» Work required
If a record below holds a picture, leave the picture out and copy the rest exactly.

━━━ Provided entries

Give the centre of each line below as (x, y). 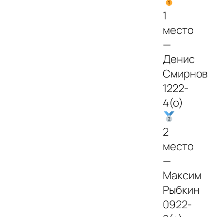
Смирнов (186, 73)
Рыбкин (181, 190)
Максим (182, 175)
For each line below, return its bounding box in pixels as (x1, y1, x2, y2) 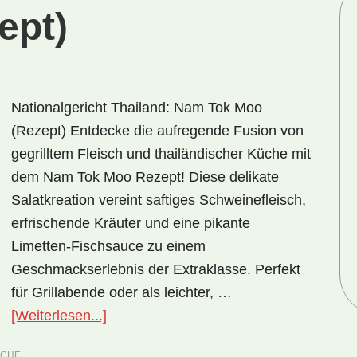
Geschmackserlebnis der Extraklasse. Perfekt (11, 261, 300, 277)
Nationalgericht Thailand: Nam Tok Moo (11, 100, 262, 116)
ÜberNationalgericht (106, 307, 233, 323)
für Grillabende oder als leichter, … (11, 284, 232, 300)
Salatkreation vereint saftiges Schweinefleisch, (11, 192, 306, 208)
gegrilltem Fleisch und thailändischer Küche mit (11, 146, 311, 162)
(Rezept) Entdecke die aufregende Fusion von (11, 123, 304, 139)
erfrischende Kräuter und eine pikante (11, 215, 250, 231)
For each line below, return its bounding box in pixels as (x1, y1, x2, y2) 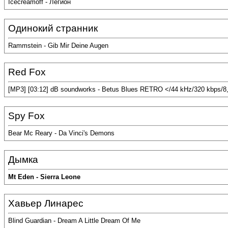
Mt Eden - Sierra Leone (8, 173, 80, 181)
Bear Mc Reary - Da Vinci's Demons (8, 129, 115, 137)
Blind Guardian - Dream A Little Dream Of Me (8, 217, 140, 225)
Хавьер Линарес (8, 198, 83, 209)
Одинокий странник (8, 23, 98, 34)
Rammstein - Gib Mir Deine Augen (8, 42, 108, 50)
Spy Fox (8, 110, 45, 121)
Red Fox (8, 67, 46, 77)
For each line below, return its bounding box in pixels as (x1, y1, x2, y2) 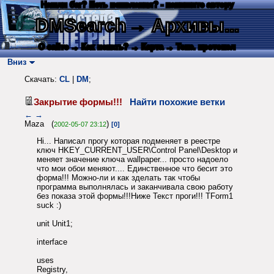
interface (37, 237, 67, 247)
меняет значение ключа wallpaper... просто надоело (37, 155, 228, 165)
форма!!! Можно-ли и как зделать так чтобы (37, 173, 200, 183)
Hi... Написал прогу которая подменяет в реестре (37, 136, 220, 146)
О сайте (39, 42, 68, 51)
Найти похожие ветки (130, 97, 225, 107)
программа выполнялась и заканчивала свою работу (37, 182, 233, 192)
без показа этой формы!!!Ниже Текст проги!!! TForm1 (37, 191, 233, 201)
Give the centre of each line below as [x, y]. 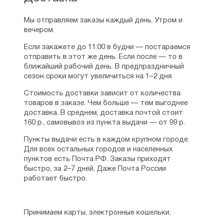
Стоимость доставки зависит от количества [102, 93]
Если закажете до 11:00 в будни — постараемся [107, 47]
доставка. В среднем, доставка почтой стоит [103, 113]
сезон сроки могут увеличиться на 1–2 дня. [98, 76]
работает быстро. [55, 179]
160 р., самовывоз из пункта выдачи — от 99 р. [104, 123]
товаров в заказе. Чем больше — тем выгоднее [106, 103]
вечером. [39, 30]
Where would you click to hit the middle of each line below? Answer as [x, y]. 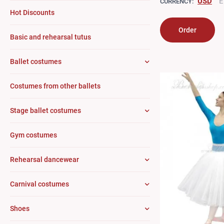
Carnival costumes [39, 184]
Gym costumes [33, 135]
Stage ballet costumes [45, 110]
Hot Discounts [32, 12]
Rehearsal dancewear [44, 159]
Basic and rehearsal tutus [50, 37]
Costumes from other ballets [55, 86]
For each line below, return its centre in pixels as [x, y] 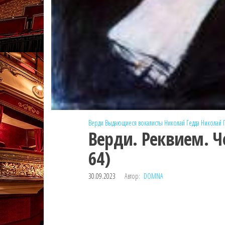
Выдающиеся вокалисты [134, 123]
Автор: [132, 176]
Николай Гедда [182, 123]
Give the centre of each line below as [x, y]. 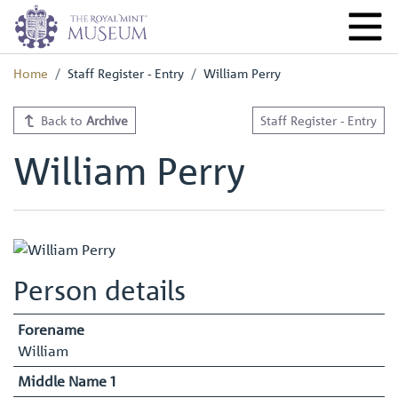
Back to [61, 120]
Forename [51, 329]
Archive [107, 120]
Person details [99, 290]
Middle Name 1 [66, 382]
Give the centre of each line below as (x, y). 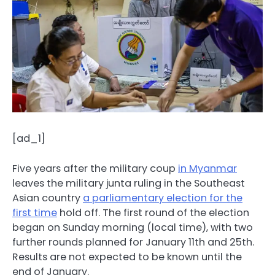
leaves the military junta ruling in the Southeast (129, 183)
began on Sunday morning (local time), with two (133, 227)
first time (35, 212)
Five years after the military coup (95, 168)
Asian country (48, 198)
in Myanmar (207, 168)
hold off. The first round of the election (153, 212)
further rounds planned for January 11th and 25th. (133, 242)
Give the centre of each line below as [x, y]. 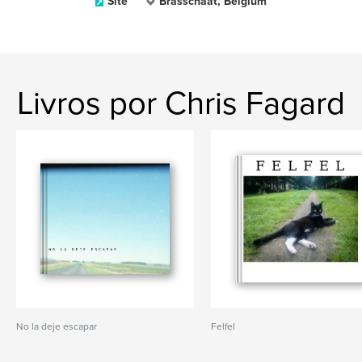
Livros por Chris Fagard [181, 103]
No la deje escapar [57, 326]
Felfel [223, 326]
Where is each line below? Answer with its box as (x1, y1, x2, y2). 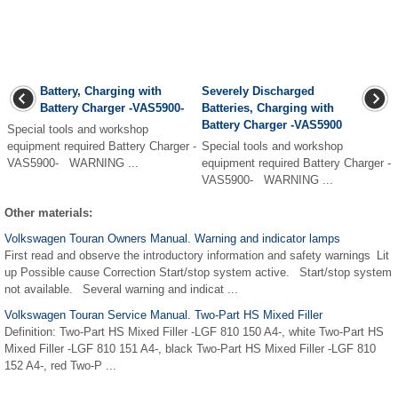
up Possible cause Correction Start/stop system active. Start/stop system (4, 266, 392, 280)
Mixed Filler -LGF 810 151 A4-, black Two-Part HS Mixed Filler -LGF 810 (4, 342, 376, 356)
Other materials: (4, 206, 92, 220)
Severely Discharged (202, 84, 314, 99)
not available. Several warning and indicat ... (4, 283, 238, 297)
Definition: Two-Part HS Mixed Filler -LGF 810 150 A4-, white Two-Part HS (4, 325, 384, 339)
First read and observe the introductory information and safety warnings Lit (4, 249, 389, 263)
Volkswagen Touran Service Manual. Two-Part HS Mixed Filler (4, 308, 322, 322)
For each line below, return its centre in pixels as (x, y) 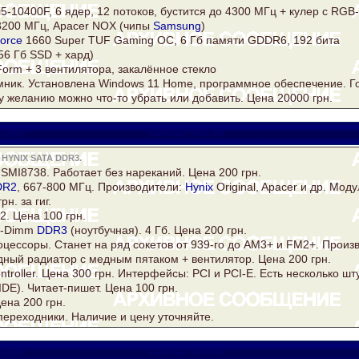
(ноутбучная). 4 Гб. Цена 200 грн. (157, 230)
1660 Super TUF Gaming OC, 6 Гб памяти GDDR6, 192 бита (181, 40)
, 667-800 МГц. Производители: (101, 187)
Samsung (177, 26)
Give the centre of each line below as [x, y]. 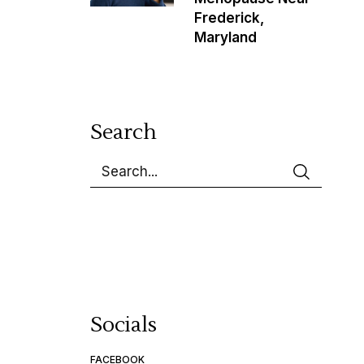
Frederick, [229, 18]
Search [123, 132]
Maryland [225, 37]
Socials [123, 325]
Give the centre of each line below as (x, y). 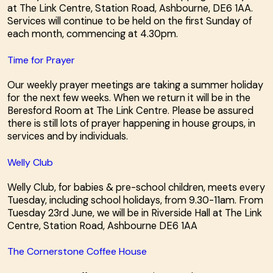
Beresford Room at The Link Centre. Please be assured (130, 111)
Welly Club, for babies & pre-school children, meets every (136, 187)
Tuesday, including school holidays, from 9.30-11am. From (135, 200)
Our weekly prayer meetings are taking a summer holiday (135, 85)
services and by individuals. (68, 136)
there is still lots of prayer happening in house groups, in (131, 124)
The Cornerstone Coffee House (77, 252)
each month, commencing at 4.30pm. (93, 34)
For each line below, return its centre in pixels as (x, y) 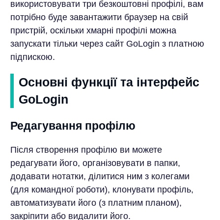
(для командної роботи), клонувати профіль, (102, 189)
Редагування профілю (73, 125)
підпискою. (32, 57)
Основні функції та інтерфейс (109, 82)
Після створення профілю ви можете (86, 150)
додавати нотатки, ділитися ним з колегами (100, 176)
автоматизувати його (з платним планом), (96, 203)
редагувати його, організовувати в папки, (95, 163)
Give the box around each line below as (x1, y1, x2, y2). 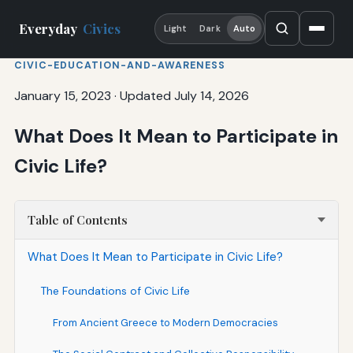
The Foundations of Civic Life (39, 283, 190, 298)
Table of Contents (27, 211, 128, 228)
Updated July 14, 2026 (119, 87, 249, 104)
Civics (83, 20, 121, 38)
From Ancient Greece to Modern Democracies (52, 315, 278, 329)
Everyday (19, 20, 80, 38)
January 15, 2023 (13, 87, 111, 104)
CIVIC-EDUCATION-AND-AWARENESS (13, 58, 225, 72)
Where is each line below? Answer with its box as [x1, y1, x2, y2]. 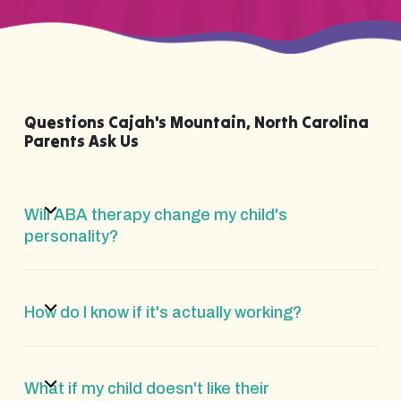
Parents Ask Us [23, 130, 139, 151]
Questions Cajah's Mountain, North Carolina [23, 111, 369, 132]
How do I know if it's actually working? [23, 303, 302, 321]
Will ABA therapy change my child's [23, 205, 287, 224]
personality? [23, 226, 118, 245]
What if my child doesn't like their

━━━━━━

» Reply
Give the centre of each line below as (x, y). 
Смирнов (186, 73)
Рыбкин (181, 190)
Максим (182, 175)
For each line below, return its bounding box in pixels as (x1, y1, x2, y2) 
Geschmackserlebnis der Extraklasse. Perfekt (11, 261, 300, 277)
Nationalgericht Thailand: Nam Tok Moo (11, 100, 262, 116)
ÜberNationalgericht (106, 307, 233, 323)
für Grillabende oder als leichter, … (11, 284, 232, 300)
Salatkreation vereint saftiges Schweinefleisch, (11, 192, 306, 208)
gegrilltem Fleisch und thailändischer Küche mit (11, 146, 311, 162)
(Rezept) Entdecke die aufregende Fusion von (11, 123, 304, 139)
erfrischende Kräuter und eine pikante (11, 215, 250, 231)
For each line below, return its bounding box in pixels as (x1, y1, x2, y2) 
Mt Eden - Sierra Leone (8, 173, 80, 181)
Bear Mc Reary - Da Vinci's Demons (8, 129, 115, 137)
Blind Guardian - Dream A Little Dream Of Me (8, 217, 140, 225)
Хавьер Линарес (8, 198, 83, 209)
Одинокий странник (8, 23, 98, 34)
Rammstein - Gib Mir Deine Augen (8, 42, 108, 50)
Spy Fox (8, 110, 45, 121)
Red Fox (8, 67, 46, 77)
For each line below, return its bounding box in pixels as (x1, y1, x2, y2) 
interface (37, 237, 67, 247)
меняет значение ключа wallpaper... просто надоело (37, 155, 228, 165)
форма!!! Можно-ли и как зделать так чтобы (37, 173, 200, 183)
Hi... Написал прогу которая подменяет в реестре (37, 136, 220, 146)
О сайте (39, 42, 68, 51)
Найти похожие ветки (130, 97, 225, 107)
программа выполнялась и заканчивала свою работу (37, 182, 233, 192)
без показа этой формы!!!Ниже Текст проги!!! TForm1 (37, 191, 233, 201)
Give the centre of each line below as [x, y]. 
Стоимость доставки зависит от количества [102, 93]
Если закажете до 11:00 в будни — постараемся [107, 47]
доставка. В среднем, доставка почтой стоит [103, 113]
сезон сроки могут увеличиться на 1–2 дня. [98, 76]
работает быстро. [55, 179]
160 р., самовывоз из пункта выдачи — от 99 р. [104, 123]
товаров в заказе. Чем больше — тем выгоднее [106, 103]
вечером. [39, 30]
Where would you click to hit the middle of each line below? Answer as [x, y]. 
Carnival costumes [39, 184]
Gym costumes [33, 135]
Stage ballet costumes [45, 110]
Hot Discounts [32, 12]
Rehearsal dancewear [44, 159]
Basic and rehearsal tutus [50, 37]
Costumes from other ballets [55, 86]
For each line below, return its centre in pixels as [x, y] 
Выдающиеся вокалисты [134, 123]
Автор: [132, 176]
Николай Гедда [182, 123]
Give the centre of each line below as [x, y]. 
Back to [61, 120]
Forename [51, 329]
Archive [107, 120]
Person details [99, 290]
Middle Name 1 [66, 382]
Give the centre of each line below as (x, y). 
leaves the military junta ruling in the Southeast (129, 183)
began on Sunday morning (local time), with two (133, 227)
first time (35, 212)
Five years after the military coup (95, 168)
Asian country (48, 198)
in Myanmar (207, 168)
hold off. The first round of the election (153, 212)
further rounds planned for January 11th and 25th. (133, 242)
Give the centre of each line below as [x, y]. 
Livros por Chris Fagard [181, 103]
No la deje escapar [57, 326]
Felfel [223, 326]
Where is each line below? Answer with its box as (x1, y1, x2, y2). 
up Possible cause Correction Start/stop system active. Start/stop system (4, 266, 392, 280)
Mixed Filler -LGF 810 151 A4-, black Two-Part HS Mixed Filler -LGF 810 (4, 342, 376, 356)
Other materials: (4, 206, 92, 220)
Severely Discharged (202, 84, 314, 99)
not available. Several warning and indicat ... (4, 283, 238, 297)
Definition: Two-Part HS Mixed Filler -LGF 810 150 A4-, white Two-Part HS (4, 325, 384, 339)
First read and observe the introductory information and safety warnings Lit (4, 249, 389, 263)
Volkswagen Touran Service Manual. Two-Part HS Mixed Filler (4, 308, 322, 322)
For each line below, return its centre in pixels as (x, y) 
(ноутбучная). 4 Гб. Цена 200 грн. (157, 230)
1660 Super TUF Gaming OC, 6 Гб памяти GDDR6, 192 бита (181, 40)
, 667-800 МГц. Производители: (101, 187)
Samsung (177, 26)
Give the centre of each line below as [x, y]. 
Frederick, [229, 18]
Search [123, 132]
Maryland [225, 37]
Socials [123, 325]
Give the centre of each line below as (x, y). 
Beresford Room at The Link Centre. Please be assured (130, 111)
Welly Club, for babies & pre-school children, meets every (136, 187)
Tuesday, including school holidays, from 9.30-11am. From (135, 200)
Our weekly prayer meetings are taking a summer holiday (135, 85)
services and by individuals. (68, 136)
there is still lots of prayer happening in house groups, in (131, 124)
The Cornerstone Coffee House (77, 252)
each month, commencing at 4.30pm. (93, 34)
For each line below, return its centre in pixels as (x, y) 
(для командної роботи), клонувати профіль, (102, 189)
Редагування профілю (73, 125)
підпискою. (32, 57)
Основні функції та інтерфейс (109, 82)
Після створення профілю ви можете (86, 150)
додавати нотатки, ділитися ним з колегами (100, 176)
автоматизувати його (з платним планом), (96, 203)
редагувати його, організовувати в папки, (95, 163)
Give the box around each line below as (x1, y1, x2, y2). 
The Foundations of Civic Life (39, 283, 190, 298)
Table of Contents (27, 211, 128, 228)
Updated July 14, 2026 (119, 87, 249, 104)
Civics (83, 20, 121, 38)
From Ancient Greece to Modern Democracies (52, 315, 278, 329)
Everyday (19, 20, 80, 38)
January 15, 2023 (13, 87, 111, 104)
CIVIC-EDUCATION-AND-AWARENESS (13, 58, 225, 72)
Where is each line below? Answer with its box as [x1, y1, x2, y2]. 
Parents Ask Us [23, 130, 139, 151]
Questions Cajah's Mountain, North Carolina [23, 111, 369, 132]
How do I know if it's actually working? [23, 303, 302, 321]
Will ABA therapy change my child's [23, 205, 287, 224]
personality? [23, 226, 118, 245]
What if my child doesn't like their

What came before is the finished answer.